Ionesco has been reproached for his foray into metaphysics. Yet, in terms of the playwright himself it corresponded to a need; and though as a result, these plays except for Exit the King have been less successful than the earlier ones, they are undoubtedly far more interesting as a key to the man’s sensibility, and perhaps to his limitations. For Ionesco a play is essentially a “projection of the self into that substance which is the world … that is to say a pattern, a shape, an architecture.” (Fragments, 129) It would be idle to attempt to differentiate between the three words as applied to his work. But all three point to an overall static design rather than to any dynamics within the structure. In the last analysis one is tempted to conclude that, in a very real sense, Ionesco’s language was used in his first plays as a form of collage, a sonorous outer substance. The last plays are attempts at regaining conscious control of one’s emotions; they present mature forms of structuring that seem uneasily poised between the episodic fable, personal and didactic, and the lyrical quest with its episodes of departure, alienation, return and reconciliation. But in neither case is the basic “pattern”, “shape”, or “architecture” dramatic, except insofar as it is a spectacle wherein Ionesco as playwright re-establishes himself as “eye” confronting, first through the malleable stuff of language, then through his mythical doubles, his disturbing “encounters” with the world.

Notes

  1. “I was eyes, wide open in stupefaction and incomprehension.” Découvertes (Geneva: Editions Albert Skira, 1969), p. 28.
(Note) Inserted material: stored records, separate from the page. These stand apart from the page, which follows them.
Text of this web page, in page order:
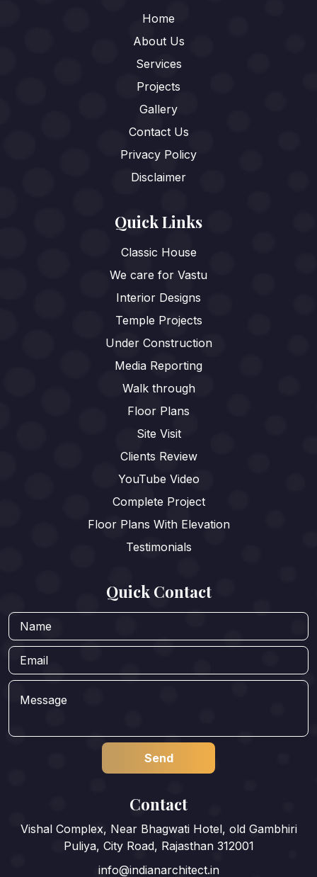
Home
About Us
Services
Projects
Gallery
Contact Us
Privacy Policy
Disclaimer
Quick Links
Classic House
We care for Vastu
Interior Designs
Temple Projects
Under Construction
Media Reporting
Walk through
Floor Plans
Site Visit
Clients Review
YouTube Video
Complete Project
Floor Plans With Elevation
Testimonials
Quick Contact
Contact
Vishal Complex, Near Bhagwati Hotel, old Gambhiri
Puliya, City Road, Rajasthan 312001
info@indianarchitect.in

  2. Notes et Contre-notes, Gallimard. Collection “Idées” 1962 (295-96). I shall refer to the volume as Notes … “Apparitions” and disappearances whether of people and things have been a constant, sometimes refreshing, sometimes tiresome feature of Ionesco’s stage-craft. They are obviously connected with his perception of reality as gratuitous spectacle and transferred to his stage via the mediation of puppet show techniques; the puppet show in itself, as Ionesco has often said, was one of the most memorable “apparitions” in his childhood world.

  3. Fragments of a Journal (New York: Grove Press, 1969), p. 11.

  4. Ibid.

  5. Ibid., p. 147.

  6. Croce’s clear-cut distinction of the intuitive-aesthetic and logical-demonstrative, his attack upon “historical intellectualism,” his insistence upon the “non-logical, non-historical character of the aesthetic fact” are all echoed in Ionesco’s essays. One might summarize Ionesco’s fundamental point of view by quoting Croce as follows: “The aesthetic fact is altogether completed in the expressive elaboration of impressions. When we have achieved the word within us, conceived definitely and vividly a figure or statue, or found a musical motive, expression is born and is complete; there is no need for anything else” (Aesthetic translated by Douglas Ainslee [New York, The Noonday Press, 1960]. p. 50).

  7. Le Figaro littéraire, January 7, 1972.

  8. He identifies himself as King, not only in his illustrations but in Fragments of a Journal: “I am the principal figure, the center of the cosmos (that developed over the years)” p. 109.

  9. Ionesco specifically connects the Manifestation with childhood, with a world from which “the shadows disappear” and in which “wonder” enlarges his eyes once more as the world opens up again.

  10. “Never have I written with so much pleasure on a theme or themes that are rather sinister,” said Ionesco of Macbett. “In spite of all that is going on around me I was seized as I progressed, in spite of Pakistan, Ireland, India, Africa, Asia, America, Europe, by a happiness I don’t understand myself.” Op. cit.

  11. He links it with his childhood terror at the flooding of his house by the rising water of the Seine.

  12. Fragments of a Journal, pp. 117, 134, 147.